Life without my husband was tough and hard. Not in a financial way *for now* but like people say, money can’t buy happiness. It can only RENT happiness.

Risa now is 1 year and 8 months old (1 year and 6 months adjusted). She’s growing and she’s turning into just like her mom lol. She amazes me every single moment. Apart from grieving, life with Risa is wonderful. It’s like a magic. There are words to describe it.

Risa made me happy though but there are moments when I lock myself out in the closet or sit on the stairs just calm myself down. I guess that’s quite common for a mother, that’s the challenge of being a good mother.

Gtg

Category: Whats On  Comments off
08
Aug

11-8-8-8:07: 7 months has passed.
And I’m still grieving and sadly none of the ppl I know truly understand how I feel. Wait there’s one because she’s also lost someone she love so much recently. But she told me that her lost is nothing compare to me.

I need to talk so someone, someone that experienced the same thing. Someone that also lost her spouse. May I say widow to widow talk?
Some say that I need get over it and face the reality. Believe me. I am trying so damn hard to face the truth the he’ll never ever going to come back. I’m still keeping my husband’s things, his favourite things. I want and need to show them to my daughter someday when she’s grow up.

Okay gotta stop writing. Risa is just woke up.

Category: Moody, Whats On  2 Comments

A year ago today at 4 :19 AM my little girl Risa Kitamura was born. She was taken from my not-so-comfy womb at week 30 and 3-day due to pregnancy complication Total Placenta Previa. 

I remember I felt a huge gush bleeding.
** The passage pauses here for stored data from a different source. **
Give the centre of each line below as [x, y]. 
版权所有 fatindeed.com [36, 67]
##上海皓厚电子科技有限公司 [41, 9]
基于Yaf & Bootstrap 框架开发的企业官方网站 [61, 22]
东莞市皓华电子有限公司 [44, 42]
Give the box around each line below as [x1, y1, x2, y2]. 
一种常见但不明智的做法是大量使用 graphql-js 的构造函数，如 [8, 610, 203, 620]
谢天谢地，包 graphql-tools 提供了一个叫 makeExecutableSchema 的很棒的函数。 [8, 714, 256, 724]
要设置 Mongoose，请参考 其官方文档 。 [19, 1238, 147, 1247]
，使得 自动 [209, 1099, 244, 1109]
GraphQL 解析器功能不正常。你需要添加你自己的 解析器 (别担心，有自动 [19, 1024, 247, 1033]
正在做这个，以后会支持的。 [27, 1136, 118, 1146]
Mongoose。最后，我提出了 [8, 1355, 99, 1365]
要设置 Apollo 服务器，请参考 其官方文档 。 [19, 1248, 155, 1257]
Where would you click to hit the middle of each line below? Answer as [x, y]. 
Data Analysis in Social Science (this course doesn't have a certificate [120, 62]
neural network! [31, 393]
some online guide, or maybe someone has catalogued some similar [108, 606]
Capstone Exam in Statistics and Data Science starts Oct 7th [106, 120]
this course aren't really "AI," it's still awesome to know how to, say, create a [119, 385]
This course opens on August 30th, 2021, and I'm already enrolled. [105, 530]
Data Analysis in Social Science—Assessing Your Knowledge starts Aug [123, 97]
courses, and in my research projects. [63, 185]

The blood was all over the bed before the nurse even reach my door room at the hospital.

It was crazy. I will always remember it. The very last night I carry my baby in my belly. I don’t think I’m able to have a baby again since my husband’s now gone. And I don’t intend to remarriage.  My life now is all about Risa. She is all I have now.

A year has passed. Risa is one year old now. It is extremely unfortunate that her father will not be able to watch her grow. But I believe he’s watching us from up there. 
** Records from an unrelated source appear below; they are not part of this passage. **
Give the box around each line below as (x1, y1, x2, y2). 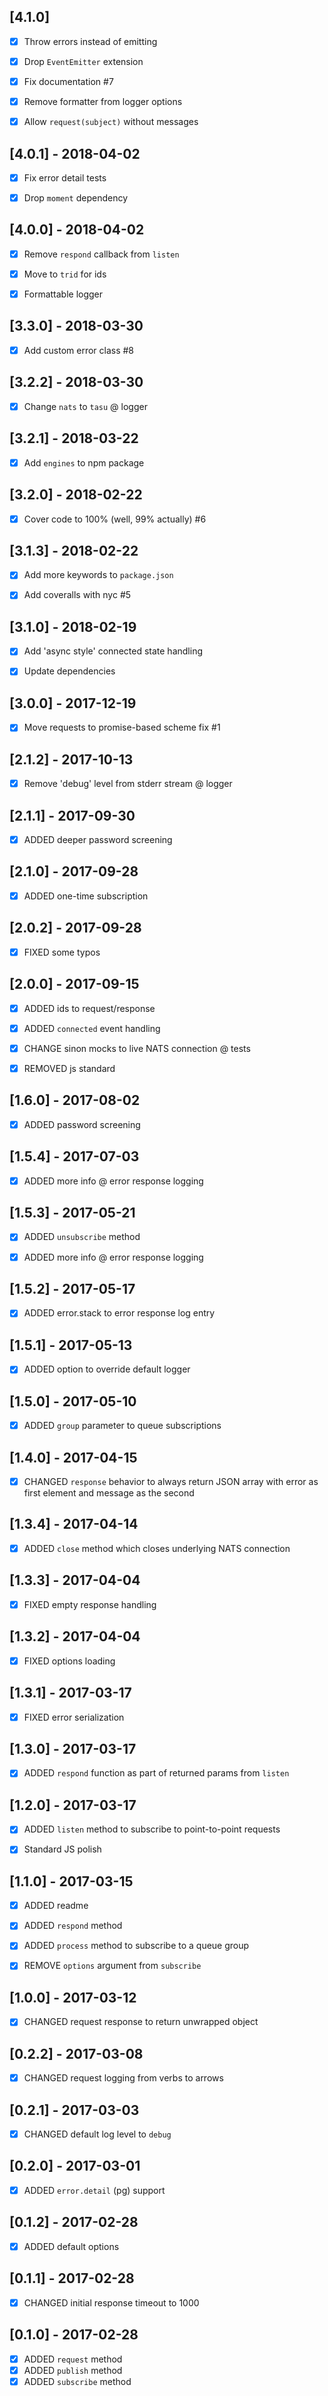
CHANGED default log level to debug (23, 2128, 172, 2140)
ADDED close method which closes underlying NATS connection (23, 1542, 291, 1554)
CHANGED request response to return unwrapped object (23, 2016, 259, 2028)
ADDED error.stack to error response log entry (23, 1307, 216, 1319)
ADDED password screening (23, 1118, 141, 1130)
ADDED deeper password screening (23, 834, 173, 845)
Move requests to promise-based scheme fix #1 (23, 721, 221, 734)
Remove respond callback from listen (23, 248, 180, 260)
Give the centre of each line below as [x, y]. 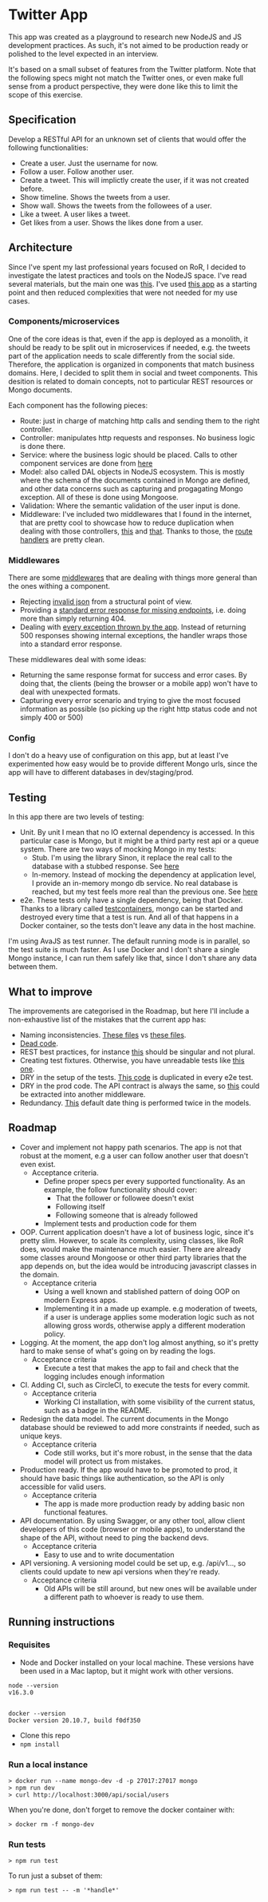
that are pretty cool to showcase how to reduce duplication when [127, 522]
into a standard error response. [71, 644]
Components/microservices [64, 321]
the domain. [39, 1274]
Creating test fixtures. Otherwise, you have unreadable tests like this [132, 1061]
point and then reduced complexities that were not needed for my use [123, 292]
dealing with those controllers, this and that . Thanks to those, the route [136, 531]
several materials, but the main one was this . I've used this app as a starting [133, 284]
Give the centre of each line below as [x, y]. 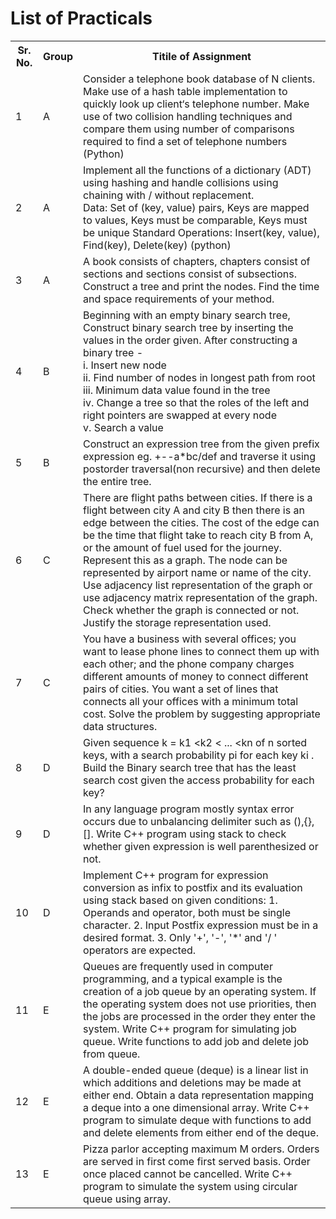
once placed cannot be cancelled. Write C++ [188, 1174]
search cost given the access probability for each [199, 780]
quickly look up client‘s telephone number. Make [196, 104]
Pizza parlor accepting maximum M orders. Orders [201, 1149]
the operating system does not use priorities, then [200, 1004]
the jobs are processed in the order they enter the [199, 1016]
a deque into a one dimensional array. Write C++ [196, 1107]
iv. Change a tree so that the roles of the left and [196, 402]

I missed him terribly every second, minute and every single day. The memories of him flashed back every minutes and every day. It’s a dreadful feeling but I have to live with it for the rest of my life. Which is so painful.

Risa is growing. She now can claps her hands but not walking yet. She loves to laugh and smile a lot! I guess she inherited that from me :)
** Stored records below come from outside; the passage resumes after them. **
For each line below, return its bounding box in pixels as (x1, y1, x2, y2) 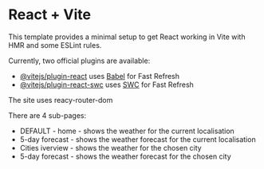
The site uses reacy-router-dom (8, 95, 113, 104)
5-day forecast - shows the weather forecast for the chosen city (19, 151, 231, 161)
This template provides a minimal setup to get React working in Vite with (8, 32, 246, 41)
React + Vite (8, 6, 92, 24)
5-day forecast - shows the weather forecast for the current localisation (19, 134, 257, 144)
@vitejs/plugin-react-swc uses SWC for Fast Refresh (19, 80, 194, 89)
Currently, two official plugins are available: (8, 56, 151, 65)
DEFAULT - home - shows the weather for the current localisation (19, 126, 235, 136)
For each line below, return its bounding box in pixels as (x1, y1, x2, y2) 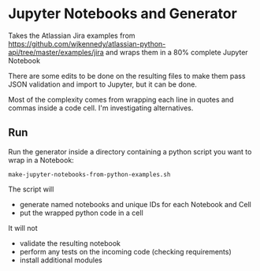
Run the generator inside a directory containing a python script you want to (8, 147, 252, 156)
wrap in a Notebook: (8, 155, 75, 165)
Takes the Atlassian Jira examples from (8, 31, 136, 40)
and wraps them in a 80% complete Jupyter (105, 47, 248, 57)
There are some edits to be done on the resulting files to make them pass (8, 71, 246, 80)
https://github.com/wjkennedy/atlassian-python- (8, 39, 166, 48)
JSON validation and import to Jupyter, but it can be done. (8, 80, 197, 89)
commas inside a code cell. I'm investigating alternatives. (8, 103, 194, 113)
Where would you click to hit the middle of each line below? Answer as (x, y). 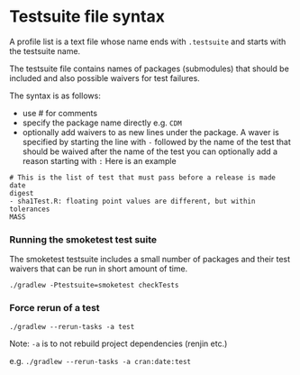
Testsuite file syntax (87, 17)
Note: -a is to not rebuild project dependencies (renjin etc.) (118, 343)
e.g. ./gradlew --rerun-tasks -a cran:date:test (100, 361)
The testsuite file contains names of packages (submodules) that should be (150, 69)
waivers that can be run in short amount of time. (99, 269)
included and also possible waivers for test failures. (105, 78)
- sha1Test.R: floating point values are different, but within (132, 201)
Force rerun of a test (55, 308)
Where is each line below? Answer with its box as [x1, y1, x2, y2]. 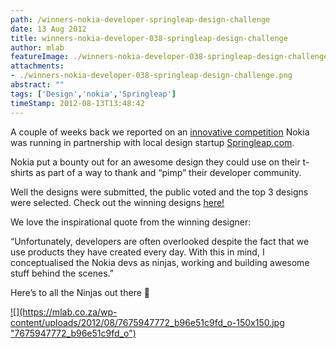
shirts [10, 166, 34, 178]
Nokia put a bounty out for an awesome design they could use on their [10, 156, 301, 168]
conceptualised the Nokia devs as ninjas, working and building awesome [10, 256, 310, 268]
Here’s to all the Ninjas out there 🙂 [10, 286, 150, 298]
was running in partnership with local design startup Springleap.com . [10, 136, 295, 148]
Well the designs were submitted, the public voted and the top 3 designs [10, 186, 309, 198]
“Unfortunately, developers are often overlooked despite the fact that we [10, 235, 310, 247]
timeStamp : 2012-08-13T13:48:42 [10, 98, 145, 108]
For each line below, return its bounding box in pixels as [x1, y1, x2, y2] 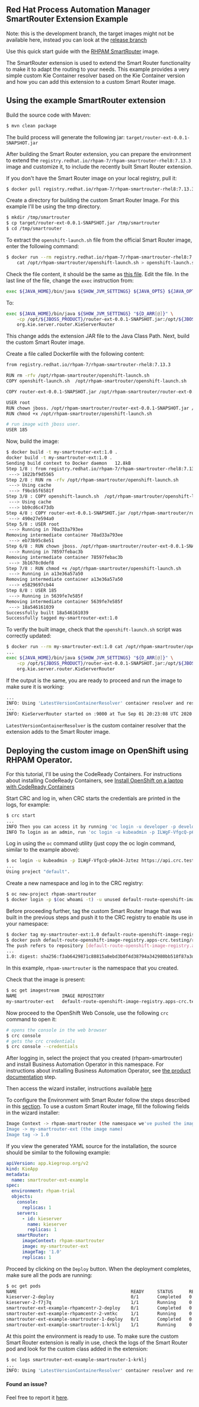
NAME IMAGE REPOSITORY [6, 993, 105, 999]
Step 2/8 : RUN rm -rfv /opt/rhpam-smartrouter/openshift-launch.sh [6, 477, 179, 483]
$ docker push [6, 937, 41, 943]
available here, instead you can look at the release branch [6, 36, 147, 43]
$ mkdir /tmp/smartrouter [6, 214, 70, 221]
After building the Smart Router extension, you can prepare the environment [6, 150, 191, 157]
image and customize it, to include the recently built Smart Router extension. [6, 163, 192, 170]
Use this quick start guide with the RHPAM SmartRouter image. [6, 48, 160, 55]

Anyway a friend will be coming over tomorrow. SIL and Niece are here to celebrate Risa’s birthday. Even though Risa’s father won’t be here with us but I know that we, Risa and I are blessed in so many ways. And I believe that someday we will be together again. Reunited with her father.

HAPPY BIRTHDAY MY DARLING RISA!
You are the best thing in my life. My precious little girl. We love you so very very much!